É bacharel em filosofia, publicou 'Pensando Bem...' (Editora Contexto) em 2016.
Escreve às terças, quartas, sextas, sábados e domingos.
A foto
SÃO PAULO - A imagem de Aylan Kurdi jazendo morto numa praia turca colocou o debate sobre a imigração num novo patamar. De repente, a dor das centenas de milhares de refugiados encontrou concretude numa foto e se transformou numa indignação mundial que, embora difusa, encerra poder mobilizador. De algum modo, a morte do menino imprimiu o necessário tom de urgência às intermináveis discussões entre autoridades europeias.
O curioso aqui é que, a rigor, o triste caso dos Kurdi não agrega nenhuma informação nova. Não era preciso que Aylan morresse para que descobríssemos que conflitos civis e desgraças econômicas variadas vêm levando grandes contingentes de pessoas a desistir de seus países e tentar uma vida melhor na Europa. Os óbices criados pelo velho continente para recebê-los fazem com se arrisquem em travessias perigosas que já custaram a vida a milhares.
Não obstante, foi só depois que a foto circulou pela internet que o drama dos refugiados ganhou saliência e o clima de fato mudou. Por quê?
Aparentemente, humanos somos mais facilmente motivados por estímulos sensoriais e lembranças, que falam diretamente aos centros emocionais do cérebro, do que por cálculos objetivos e raciocínios abstratos.
E aqui, no que não deixa de ser uma perversa ironia, vale observar que o mesmo viés de saliência que agora nos impele a pressionar as autoridades está também na base de nossa rejeição a imigrantes.
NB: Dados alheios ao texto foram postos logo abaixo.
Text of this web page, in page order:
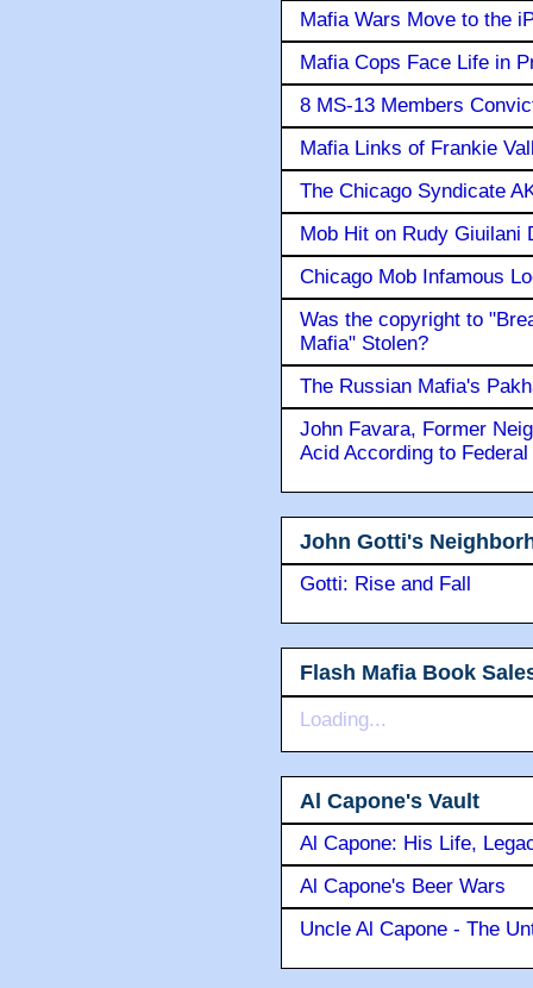
Mafia Wars Move to the
Mafia Cops Face Life in
8 MS-13 Members
Mafia Links of Frankie
The Chicago Syndicate
Mob Hit on Rudy Giuilani
Chicago Mob Infamous
Was the copyright to
Mafia" Stolen?
The Russian Mafia's
John Favara, Former
Acid According to
John Gotti's
Gotti: Rise and Fall
Flash Mafia Book
Loading...
Al Capone's Vault
Al Capone: His Life,
Al Capone's Beer Wars
Uncle Al Capone - The
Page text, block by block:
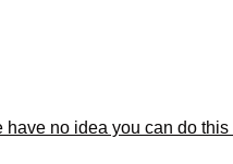
have no idea you can do
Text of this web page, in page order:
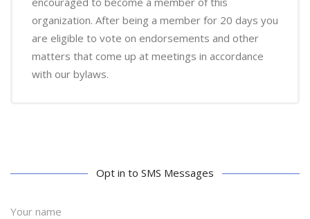
organization. After being a member for 20 days you
are eligible to vote on endorsements and other
matters that come up at meetings in accordance
with our bylaws.
Opt in to SMS Messages
Your name
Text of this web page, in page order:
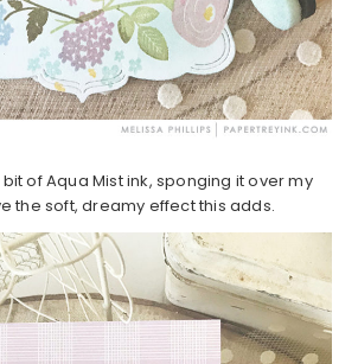
of Aqua Mist ink, sponging it over my
the soft, dreamy effect this adds.
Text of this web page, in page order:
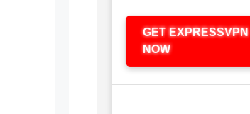
GET EXPRESSVPN
NOW
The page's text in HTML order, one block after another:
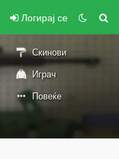
Логирај се
Скинови
Играч
Повеќе
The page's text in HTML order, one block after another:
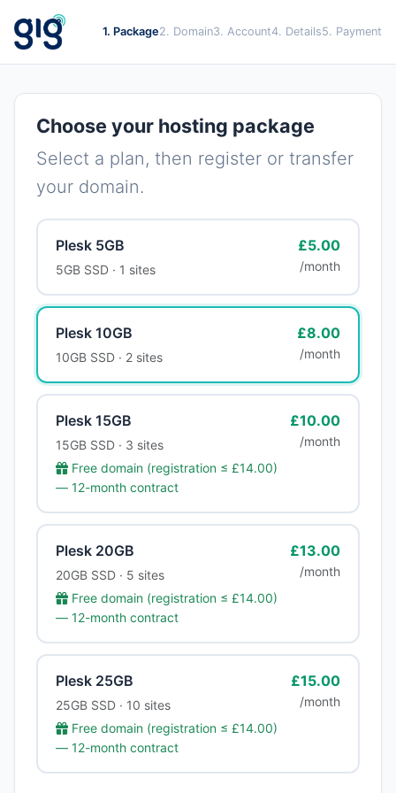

É que temos grande facilidade para visualizar todos os problemas gerados pelo choque cultural e por algumas rivalidades reais ou imaginárias, mas não conseguimos enxergar o enorme benefício econômico resultante da incorporação de mais mão de obra, que se dá através de mecanismos um pouco mais sutis.
Nada contra as emoções, mas a humanidade ganharia se aprimorasse a capacidade de enxergar também o que não está diante de seu nariz.